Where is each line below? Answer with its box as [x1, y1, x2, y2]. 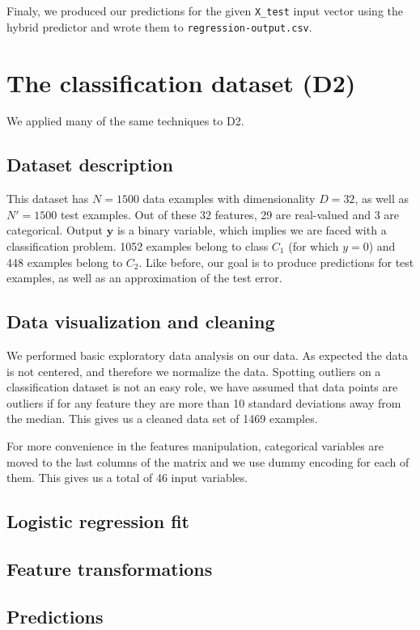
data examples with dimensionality [142, 190, 316, 207]
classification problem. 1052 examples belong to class [6, 238, 269, 255]
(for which [288, 238, 339, 255]
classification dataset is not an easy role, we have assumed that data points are [6, 378, 398, 395]
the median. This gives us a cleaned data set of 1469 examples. [6, 410, 318, 427]
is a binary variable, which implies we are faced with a [117, 222, 387, 239]
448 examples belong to [6, 253, 123, 270]
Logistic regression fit [6, 509, 190, 534]
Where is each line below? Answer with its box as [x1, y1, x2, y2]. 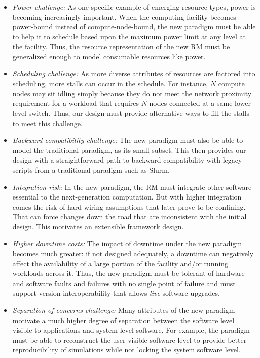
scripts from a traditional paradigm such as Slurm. [12, 164, 170, 175]
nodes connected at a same [149, 98, 233, 108]
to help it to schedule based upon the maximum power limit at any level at [12, 31, 246, 42]
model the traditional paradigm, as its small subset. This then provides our [12, 144, 246, 155]
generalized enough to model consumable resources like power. [12, 51, 206, 61]
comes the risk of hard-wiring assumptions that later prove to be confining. [12, 201, 246, 212]
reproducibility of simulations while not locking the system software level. [12, 344, 241, 355]
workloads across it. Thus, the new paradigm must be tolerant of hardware [12, 268, 245, 279]
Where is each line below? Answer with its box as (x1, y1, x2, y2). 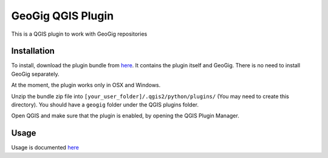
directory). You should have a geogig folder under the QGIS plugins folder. (11, 101, 199, 108)
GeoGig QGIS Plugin (11, 9, 114, 22)
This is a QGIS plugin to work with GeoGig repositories (11, 30, 148, 38)
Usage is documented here (11, 144, 79, 151)
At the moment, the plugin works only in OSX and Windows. (11, 82, 161, 89)
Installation (11, 46, 55, 56)
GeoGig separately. (11, 70, 60, 77)
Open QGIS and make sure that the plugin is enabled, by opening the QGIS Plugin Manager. (11, 112, 239, 119)
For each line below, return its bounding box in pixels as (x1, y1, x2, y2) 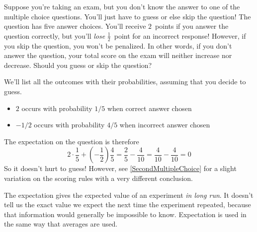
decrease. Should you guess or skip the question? (4, 59, 152, 70)
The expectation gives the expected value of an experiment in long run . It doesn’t (4, 189, 254, 200)
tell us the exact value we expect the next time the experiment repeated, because (4, 199, 251, 210)
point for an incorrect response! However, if (114, 30, 246, 41)
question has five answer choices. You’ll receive (4, 21, 146, 31)
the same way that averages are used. (4, 219, 118, 229)
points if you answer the (155, 21, 229, 31)
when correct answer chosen (107, 103, 192, 113)
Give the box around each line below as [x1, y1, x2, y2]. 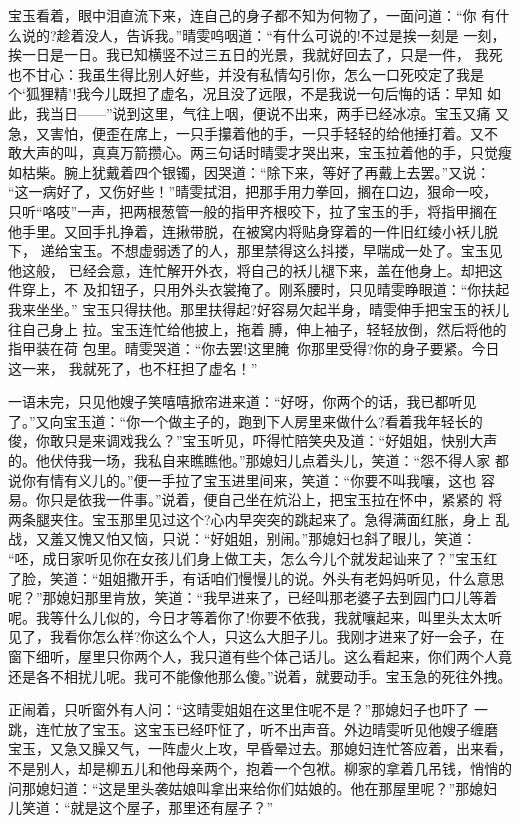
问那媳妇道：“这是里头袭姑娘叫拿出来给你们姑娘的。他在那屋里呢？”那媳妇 [8, 777, 498, 798]
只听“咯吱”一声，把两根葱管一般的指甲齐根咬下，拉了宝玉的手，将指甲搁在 [8, 200, 498, 221]
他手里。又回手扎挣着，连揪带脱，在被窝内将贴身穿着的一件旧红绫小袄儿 [8, 220, 484, 241]
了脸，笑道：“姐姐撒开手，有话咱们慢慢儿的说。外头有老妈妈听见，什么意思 [8, 567, 505, 588]
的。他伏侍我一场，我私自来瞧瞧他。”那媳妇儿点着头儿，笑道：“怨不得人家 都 [8, 450, 509, 471]
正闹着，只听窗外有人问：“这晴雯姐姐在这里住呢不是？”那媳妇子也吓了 [8, 699, 470, 720]
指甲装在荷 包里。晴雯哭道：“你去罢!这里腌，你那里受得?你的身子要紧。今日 [8, 338, 500, 359]
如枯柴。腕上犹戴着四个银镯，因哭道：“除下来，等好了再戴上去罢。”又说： [8, 161, 491, 182]
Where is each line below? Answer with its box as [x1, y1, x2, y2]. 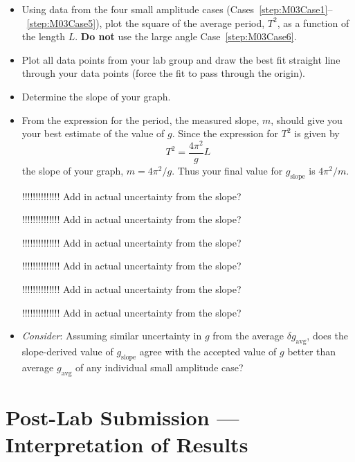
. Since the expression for [172, 126, 279, 141]
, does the [307, 328, 348, 343]
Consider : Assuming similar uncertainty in [21, 328, 202, 343]
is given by [294, 126, 340, 141]
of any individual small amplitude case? [75, 359, 244, 374]
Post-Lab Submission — [6, 402, 239, 431]
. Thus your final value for [172, 163, 283, 177]
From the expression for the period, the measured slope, [21, 112, 260, 127]

Exercise goal: Output the data above exactly, beginning at its first line and ending with the line that holds "the median. This". Leave out the pictures and add nothing.

Task result:
Where is each line below? Answer with its box as [x1, y1, x2, y2]. 
data examples with dimensionality [142, 190, 316, 207]
classification problem. 1052 examples belong to class [6, 238, 269, 255]
(for which [288, 238, 339, 255]
classification dataset is not an easy role, we have assumed that data points are [6, 378, 398, 395]
the median. This gives us a cleaned data set of 1469 examples. [6, 410, 318, 427]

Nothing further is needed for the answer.